Sunday, February 17, 2013

The decision to help Erica...

So since Friday morning, all of Saturday and all of today I have been thinking about Erica. Specifically about her asking me for a visa.

Yesterday I caught a bus out to work and finished off a minute, and today we had our first Kainan game in the new Sunday season. To my surprise we won by about 12 points. Alex had a monster game. For me, it was kinda dull. Maybe it was because Erica was on my mind. Or maybe it was because I'm just getting old and am a veteran just trying to go through the motions.

I scored three points, on a jumper and a free throw when they fouled me in the last minute. I actually had four free throws, and missed three of them. One of them rested on the ring for so long it had the crowd go "ooo".

Anyway, back to Erica. I think I've decided to help her. First, I'll go through the reasons not to help her:

1. I fear she may not truly like me and is just using me for a visa to stay here.

2. I am 30 now. If I spend my next year or two with her, I'll be 32. Things will probably be over, and then I'll have to start again. Not a good prospect when I want to start a family. Now is the time to be looking.

3. I don't want to live with a prostitute who comes home at 2am everyday.

4. I would like to stay home till my cats pass away.

They seem like pretty strong reasons. So why then, should I help her?

1. It ultimately comes down to whether I think she is using me or not.
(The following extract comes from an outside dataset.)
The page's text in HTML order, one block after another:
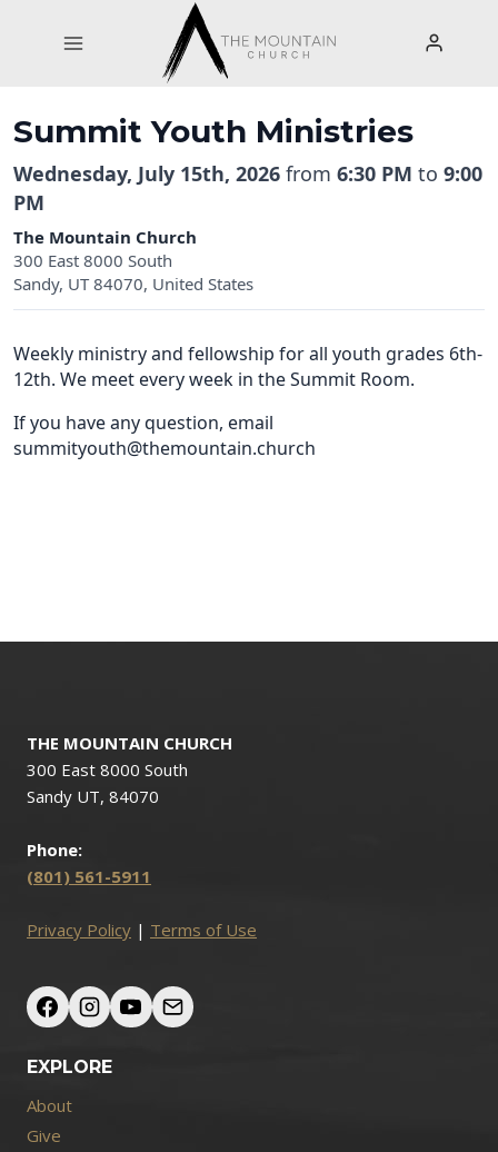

In asking this, I ask myself, are feelings involved on her part? It's hard to resist any answer other than 'yes'. I keep coming back to that birthday night when she got drunk and went bat shit crazy. That wasn't an act. That was true, raw (albeit nasty) emotions involved. I have gotten her emotionally attached. She may not love me, but she likes me.

I also think a lot about how we slept that night. Could she really have faked that whole night? I read that your sleeping position cannot be faked. Sleeping is when we are at our most vulnerable and honest. If she faked it, does that mean she was awake that whole night, holding me? Could you really lay there wide awake the whole night holding someone you don't like? If she was asleep, then I give great weight to her body language. We held each other for the whole night. When I turned around, she held onto me.

2. I have been single for too long. I need to present a more 'stable' impression of myself for work, and other people.

The only caveat I should put is my current emotional state. We haven't texted each other since Friday morning, except for her game invite, my photos, and I sent her a game invite earlier tonight, which she has read. I feel like she's "ignoring" me, because I've pulled away from the visa thing, that maybe she feels this is the end. However, that's just how I felt yesterday, and I shouldn't be imposing my feelings onto her. It's possible that I'm doing this out of insecurity.

So that's it really, the strongest reason I have for doing this is because I believe she truly likes me.

So now, for the practical aspects of it. How does it work?

I won't marry her. I still consider marriage to be sacred and something that can never be broken, so I will not marry her. I know this will end in a year or two. But I will be her de facto to support her for her visa application. The thing is, you have to have been in a de facto relationship (ie. live together) for 12 months prior. Given that she leaves in June, this will be a bit hard.

In any case, I have decided to help.